David N. Greenlee, the American ambassador here, in an interview on Monday, disagreed with the notion that added assistance from Washington would make much difference.

"It's too early to say whether we can provide additional resources," he said. "I think we currently provide substantial resources, and it is possible this new government can be more efficient."

He added, "A few million more from the U.S. isn't going to solve the problems of Bolivia."

At a news conference on Saturday night, less than 24 hours after he was sworn in, Bolivia's new president, Carlos Mesa, said coca eradication had created "a complicated scenario" and hinted that some changes might be in the works.

For Mr. Mesa, who heads a weak interim government, some moderation of the effort may be inevitable if he is to avoid his predecessor's fate and hold off the challenges of opposition figures like Mr. Morales, the leader of the coca growers.

Mr. Morales's position has been enhanced by recent events, despite the United States Embassy's efforts to isolate and discredit him.

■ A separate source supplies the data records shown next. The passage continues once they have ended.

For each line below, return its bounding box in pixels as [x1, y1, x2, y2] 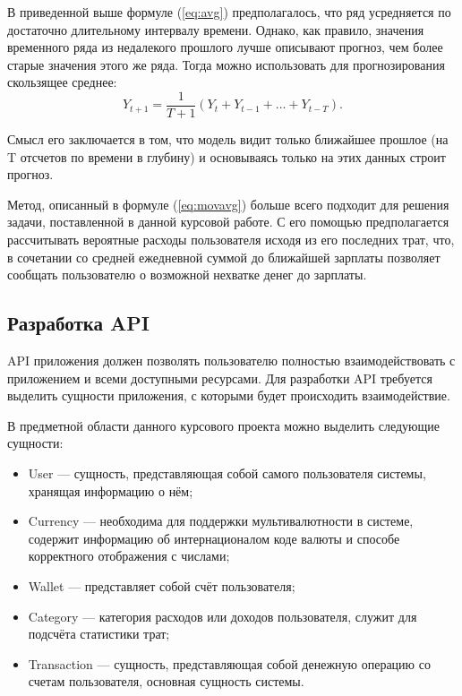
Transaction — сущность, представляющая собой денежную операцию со [28, 654, 431, 673]
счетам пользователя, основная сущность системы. [28, 672, 304, 691]
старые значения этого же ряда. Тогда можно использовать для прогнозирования [7, 55, 445, 73]
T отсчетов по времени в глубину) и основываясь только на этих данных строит [7, 147, 446, 166]
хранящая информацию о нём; [28, 481, 193, 500]
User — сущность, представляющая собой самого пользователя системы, [28, 463, 426, 482]
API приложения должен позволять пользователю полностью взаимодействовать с [7, 350, 456, 369]
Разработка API [7, 309, 150, 337]
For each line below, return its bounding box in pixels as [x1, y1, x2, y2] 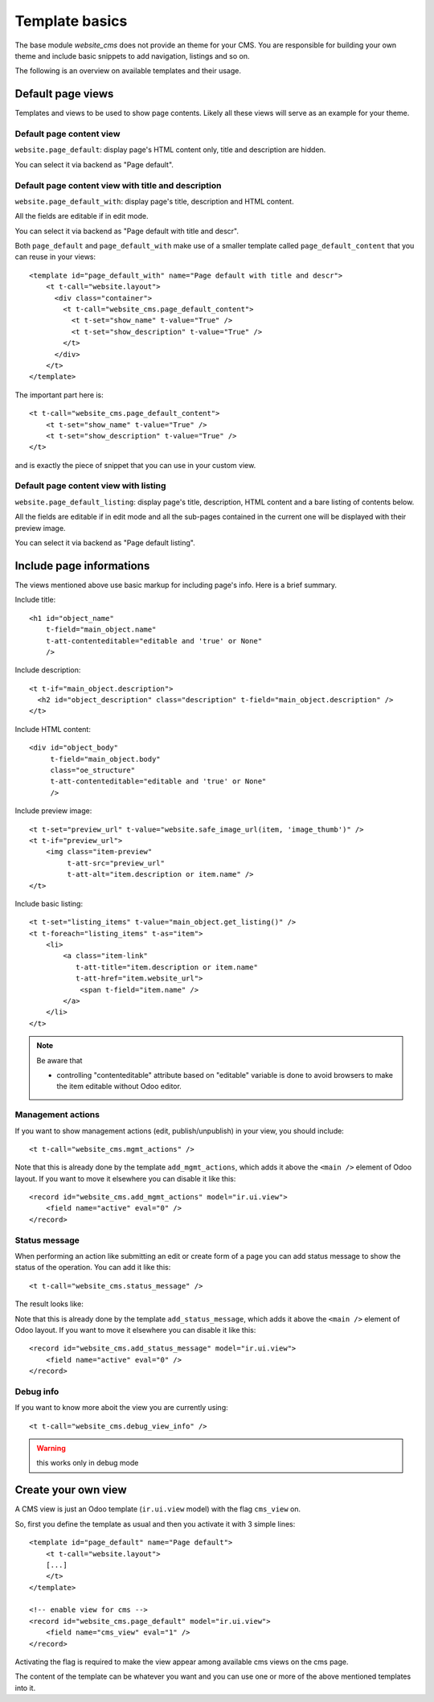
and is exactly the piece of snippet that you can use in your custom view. [14, 460, 256, 470]
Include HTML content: [14, 724, 92, 734]
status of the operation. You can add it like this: [14, 1263, 171, 1272]
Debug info [14, 1386, 59, 1397]
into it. [14, 1683, 36, 1692]
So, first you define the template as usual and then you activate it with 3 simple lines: [14, 1519, 296, 1528]
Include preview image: [14, 806, 92, 816]
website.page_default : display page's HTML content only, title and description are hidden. [14, 145, 326, 154]
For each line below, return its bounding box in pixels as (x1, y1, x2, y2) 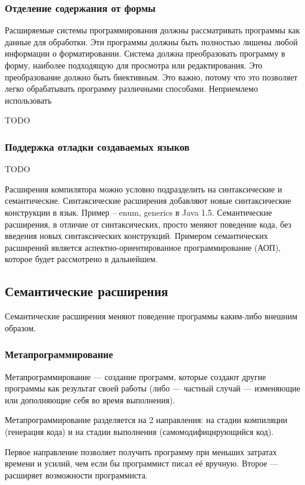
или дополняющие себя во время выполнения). (5, 393, 175, 406)
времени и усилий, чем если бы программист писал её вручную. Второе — (5, 457, 279, 470)
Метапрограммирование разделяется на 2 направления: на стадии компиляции (5, 414, 288, 426)
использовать (5, 94, 52, 106)
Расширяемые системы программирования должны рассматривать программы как (5, 24, 300, 36)
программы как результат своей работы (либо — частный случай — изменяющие (5, 382, 300, 394)
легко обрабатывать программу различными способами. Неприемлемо (5, 82, 258, 95)
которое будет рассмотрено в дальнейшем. (5, 253, 158, 265)
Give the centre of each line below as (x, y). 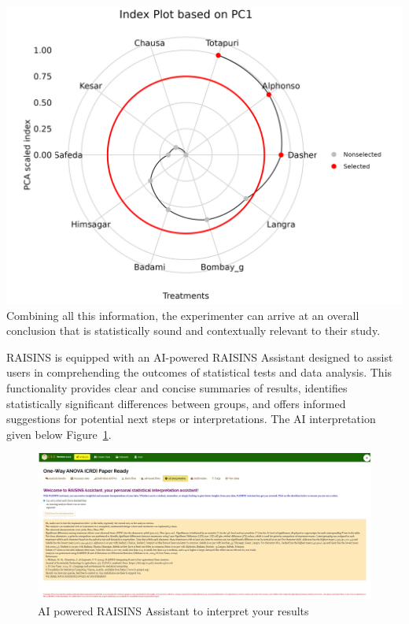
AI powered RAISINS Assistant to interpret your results (173, 610)
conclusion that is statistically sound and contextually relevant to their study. (193, 331)
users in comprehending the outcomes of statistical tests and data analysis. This (199, 372)
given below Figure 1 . (59, 434)
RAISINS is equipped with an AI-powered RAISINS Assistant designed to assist (200, 357)
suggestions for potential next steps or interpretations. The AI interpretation (191, 419)
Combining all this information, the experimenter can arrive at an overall (183, 315)
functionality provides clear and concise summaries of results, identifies (177, 387)
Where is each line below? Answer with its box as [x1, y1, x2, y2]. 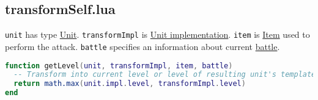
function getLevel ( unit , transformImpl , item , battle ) [5, 61, 233, 70]
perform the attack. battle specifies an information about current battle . [5, 40, 280, 52]
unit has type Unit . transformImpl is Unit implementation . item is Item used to [5, 28, 310, 41]
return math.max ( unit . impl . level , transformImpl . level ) [13, 79, 246, 88]
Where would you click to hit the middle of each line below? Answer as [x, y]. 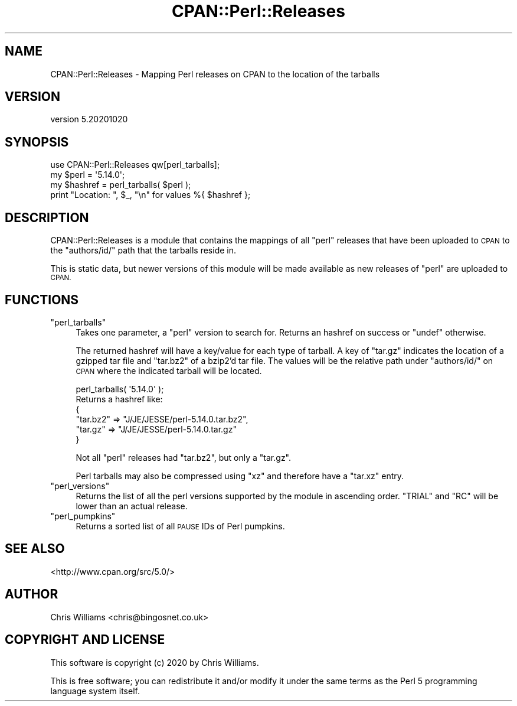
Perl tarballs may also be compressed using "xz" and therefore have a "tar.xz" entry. [240, 476]
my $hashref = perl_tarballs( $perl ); [121, 185]
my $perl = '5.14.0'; [88, 175]
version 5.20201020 [89, 119]
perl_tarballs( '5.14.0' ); [120, 389]
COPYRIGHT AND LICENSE [85, 640]
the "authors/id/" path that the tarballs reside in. [143, 250]
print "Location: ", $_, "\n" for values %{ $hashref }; [150, 195]
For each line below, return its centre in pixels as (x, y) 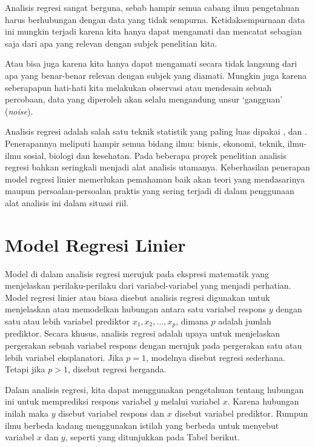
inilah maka (27, 413)
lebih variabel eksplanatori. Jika (64, 357)
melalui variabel (190, 401)
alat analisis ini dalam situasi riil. (67, 202)
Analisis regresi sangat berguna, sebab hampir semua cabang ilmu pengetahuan (152, 7)
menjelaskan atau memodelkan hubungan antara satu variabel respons (135, 309)
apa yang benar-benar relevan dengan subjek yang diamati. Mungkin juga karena (156, 75)
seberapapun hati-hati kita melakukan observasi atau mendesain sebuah (138, 87)
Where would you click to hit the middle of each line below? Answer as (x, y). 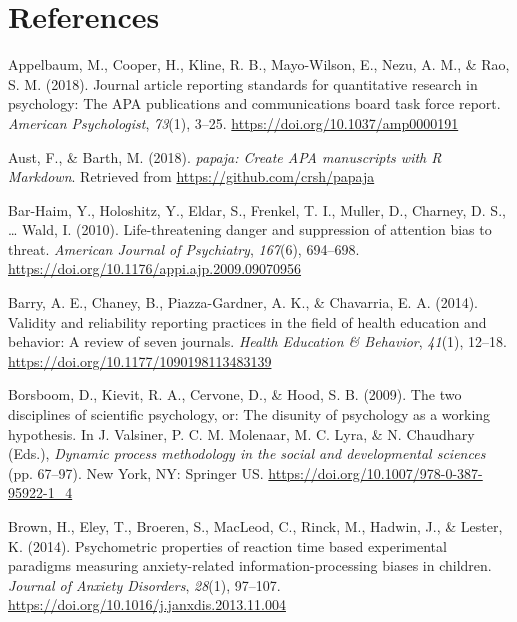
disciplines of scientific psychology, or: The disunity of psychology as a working (249, 414)
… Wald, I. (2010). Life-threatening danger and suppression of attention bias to (250, 229)
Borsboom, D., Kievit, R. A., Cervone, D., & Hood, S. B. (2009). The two (235, 394)
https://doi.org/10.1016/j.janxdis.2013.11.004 (147, 604)
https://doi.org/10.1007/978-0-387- (375, 472)
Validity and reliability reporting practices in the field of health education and (247, 321)
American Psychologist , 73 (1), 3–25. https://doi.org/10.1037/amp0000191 (233, 122)
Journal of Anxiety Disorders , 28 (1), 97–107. (144, 584)
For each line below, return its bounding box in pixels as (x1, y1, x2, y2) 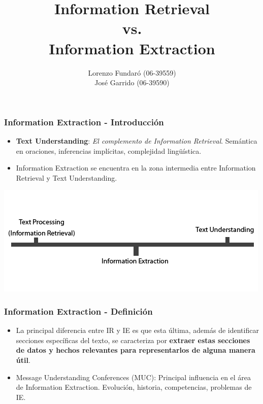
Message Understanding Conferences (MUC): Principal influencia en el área (16, 372, 251, 382)
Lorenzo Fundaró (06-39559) (88, 67, 176, 78)
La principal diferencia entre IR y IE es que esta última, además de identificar (16, 325, 259, 335)
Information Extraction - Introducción (4, 115, 164, 128)
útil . (16, 354, 30, 365)
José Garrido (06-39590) (94, 77, 170, 88)
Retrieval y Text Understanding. (16, 172, 117, 183)
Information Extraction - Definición (4, 305, 153, 317)

In recent years American officials pushed to have Mr. Morales expelled from Congress and indicted for the murder of four policemen in the Chaparé region, his political base and a center of coca cultivation. During last year's presidential campaign, the embassy suggested that Mr. Morales's election would be viewed by the United States as a hostile act and would provoke an end to aid to Bolivia.

"That has merely inflated Evo Morales even more and catapulted him into the position he is in now," Dr. Gamarra said, that of a power broker with the capacity to bring down the government. "He has used the coca issue to construct a national movement, with the coca growers as his praetorian guard."

The new government, political analysts and diplomats here said, is in a bind. It may be difficult to keep Mr. Morales at bay if Mr. Mesa does not declare a pause in the eradication effort, but such a move could jeopardize Bolivia's international assistance.

In an interview here on Monday, Dionisio Núñez, a coca grower, member of Congressional and key ally of Mr. Morales, said that their party, the Movement Toward Socialism, intended to demand that the new government modify the laws against coca cultivation, whether the United States likes it or not.

For starters, he said, the opposition wants a recalculation of the areas in which growing coca is legal, as well as an expansion of the places where it is legal to sell coca leaves.

"A new president can't return to a policy of repression and militarization" to combat drugs, Mr. Núñez warned. "There has to be a change, to a policy that is truly Bolivian, not one that is imposed by foreigners with the pretext that eradication will put an end to narcotics trafficking."

Despite Mr. Sánchez de Lozada's fall, the Bush administration seems committed to continuing the policy, with a modest budget in Bolivia.

"We think on balance that our policies and our emphasis on alternative development, together with Bolivian participation and their own policies regarding drugs, have been positive things for Bolivia," Ambassador Greenlee said. "We don't think it is a problem."